CGI Script: Interpreting a Get Request
The second '.cgi' script will read a parameter "LinuxCommand" out of the query string. If it finds a parameter "LinuxCommand" it returns a plain text response body which is the man page for that Linux command line command. See this tutorial if you don't remember the man pages. Otherwise, it returns HTML content which explains that the parameter was missing.
Special Cases
There are special cases where your script should produce an error page. This error page should contain the status code, a message about what the problem might be and the server information. Try creating errors on the Concordia servers and see the kinds of information they print: click here to see a Not Found error page.
Bad Request
If the HTTP request is invalid (poorly formatted) the response's status code should be "400 Bad Request" (case sensitive) and the body should be HTML content (and thus the Content-Type header should be…) which displays an appropriate message reflecting the fact that the request was invalid.
Not Found
If the requested file does not exist, the generated response's status code should be "404 Not Found" (case sensitive) and the body should be HTML content (and thus the Content-Type header should be…) which displays an appropriate message reflecting the fact that the file does not exist.
Forbidden
If the server is unable to read the requested file due to permissions, the status code should be "403 Forbidden" (case sensitive) and the body should be HTML content (and thus the Content-Type header should be…) which displays an appropriate message reflecting the fact that the file is not readable due to permissions.
Internal Server Error
A request for a .cgi file which does not have executable permissions set should produce an HTTP response with status code "500 Internal Server Error" (case sensitive) and the body should be HTML content which explains that the server "encountered an internal error or misconfiguration and was unable to complete the request."
Method Not Allowed
Lastly, your script should respond only to requests whose request method (in the request line; the first line of the HTTP request) is either GET or POST. Only requests for '.cgi' files (see below) are permitted to use POST. Any method other than GET or POST (or a POST request for a non-cgi file) and the HTTP response should have a status code of "405 Method Not Allowed" (case sensitive) and the body should be HTML content (and thus the Content-Type header should be…) which explains that only GET requests are permitted.
What to Submit
You should submit an archived (zipped) file containing your 'web server' script, at least one 'index.html' file for download, at least the two '.cgi' scripts, and a 'readme.txt' file explaining your script. Your 'readme.txt' should explain how to change the root directory of your web server, as well as how to choose the log file.

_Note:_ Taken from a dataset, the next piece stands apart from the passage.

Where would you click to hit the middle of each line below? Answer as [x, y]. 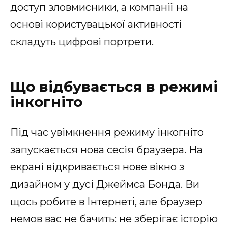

If you face any particular challenges, feel the assignment is ambiguous and have to make assumptions, or are uncertain of one of your solutions, explain this in your readme.txt file to potentially get partial marks.
You've seen everything you'll need for this assignment in the tutorials unless it is specified otherwise above. Do not go looking for extra Perl modules to use! Students lost marks for using non-standard Perl modules they didn't understand in past assignments.
Comment your code well, or you will be marked poorly.